Coding – The Lost Generation
If you were born in the eighties, you’re part of a sandwich generation that missed out on coding education. But it’s never too late to learn…
You can tell a person’s age by their first memories of computing. For some, it involved the wondrously slick world unveiled in 1994 by Sony’s PlayStation. Others fondly remember the thrill of inserting a floppy disc into their brand new home PC. However, people of a slightly more mature vintage may have cut their teeth hunched over magazines full of coding instructions, laboriously typing INKEY$ and GO TOs into a self-written program that could tell the time or display “I am a muppet” two hundred times on the screen. It seemed cutting edge at the time.
Passive Consumption
Today’s young adults are more likely to passively consume computer products than actively create them. For every Dong Nguyen, there are thousands of people content to trawl the Google Play store in search of pre-prepared offerings. However, this general ignorance sits poorly with the DIY ethos of open source programming and collaborative problem-solving.
National Curriculum
In an attempt to inspire future generations, coding is being added to the British school curriculum to build upon the nation’s globally-admired reputation for software innovation. Computer programming is already one of the world’s biggest growth industries, supporting millions of jobs in the creative industries and infiltrating everything from web-enabled fridges to smart bathroom scales. Its importance as we move towards an always-online, app-driven future is only going to increase.
The Coding Gap
This headlong race towards a digital future will leave today’s twenty and thirty-somethings effectively stranded between the BASIC fluency of their parents and the app creating skills of their children. Employers are increasingly looking for IT skills almost irrespective of the job being applied for, and our lives are inexorably becoming ever-more digitally driven. People more familiar with plugging in a Gameboy cartridge than creating a gaming plugin are slowly being left behind, as the world advances without them.
Carpe Coding
A common misconception about computer coding is that you effectively have to be an IT expert from the outset. Nothing could be further from the truth. Colleges around the world offer certificate and diploma-level courses in subjects like software development, with entry criteria often requiring nothing more than school qualifications. These courses gradually introduce the concepts behind computing and software until students find themselves entering lines of code almost without realising it. Coding languages like C++ are effectively written in English anyway, making them easy to translate and understand for English speakers.

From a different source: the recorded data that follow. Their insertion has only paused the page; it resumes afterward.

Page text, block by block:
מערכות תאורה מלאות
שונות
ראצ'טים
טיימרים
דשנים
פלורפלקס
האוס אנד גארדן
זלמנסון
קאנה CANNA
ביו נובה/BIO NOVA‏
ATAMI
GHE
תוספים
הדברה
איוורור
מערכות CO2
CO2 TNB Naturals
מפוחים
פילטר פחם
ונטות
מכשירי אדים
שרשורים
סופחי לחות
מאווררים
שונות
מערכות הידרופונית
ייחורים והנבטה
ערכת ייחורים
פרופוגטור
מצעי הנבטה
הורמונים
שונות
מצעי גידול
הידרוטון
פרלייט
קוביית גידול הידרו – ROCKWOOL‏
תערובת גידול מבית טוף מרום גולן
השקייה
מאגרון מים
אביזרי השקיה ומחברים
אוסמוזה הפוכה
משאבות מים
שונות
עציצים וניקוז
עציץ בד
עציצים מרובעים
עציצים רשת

HTML offers a good starting point, since this is many people’s first unwitting exposure to a structured syntax. Hyper Text Markup Language regulates how websites display their content, along with sister languages like PHP. Their English origins mean subjects like HTML can be taught through home study courses or at evening classes. Students are often amazed how this new knowledge informs their web browsing and online activities, from troubleshooting IT issues to understanding the internet’s acronym-fuelled jargon.
With pleasing circularity, today’s programming experts have started creating apps that allow children to learn how to code for themselves. While the likes of ScratchJr might be a bit juvenile for our lost generations of passive consumers, there’s always technology like the Raspberry Pi. This credit card-sized computer was created with the purpose of enabling all ages to explore computing and to learn programming languages like Scratch and Python.